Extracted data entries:
-.-.-

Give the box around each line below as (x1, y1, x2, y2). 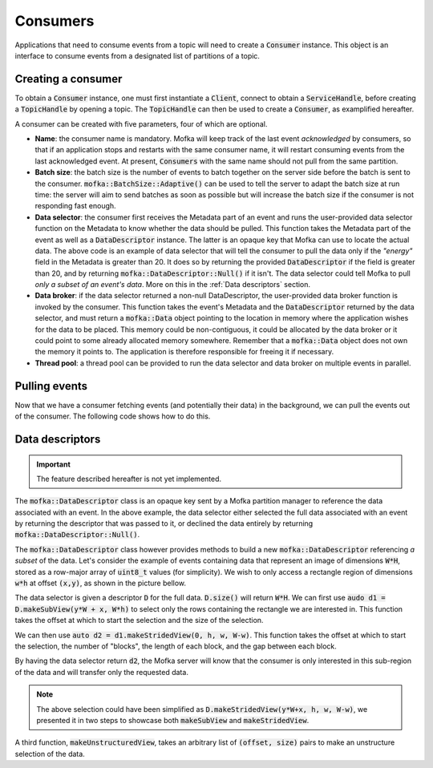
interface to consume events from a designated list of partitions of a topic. (14, 51, 261, 60)
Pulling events (14, 379, 88, 393)
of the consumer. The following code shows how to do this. (14, 411, 211, 421)
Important (36, 459, 71, 469)
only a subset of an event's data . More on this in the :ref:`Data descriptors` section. (34, 280, 311, 289)
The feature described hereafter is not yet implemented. (36, 474, 222, 483)
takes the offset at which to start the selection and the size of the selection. (14, 616, 264, 625)
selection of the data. (14, 749, 86, 758)

-.-.-

What you have to do: If a line in the records contains the word "this", copy it out.

Reply:
of the consumer. The following code shows how to do this. (14, 411, 211, 421)
only a subset of an event's data . More on this in the :ref:`Data descriptors` section. (34, 280, 311, 289)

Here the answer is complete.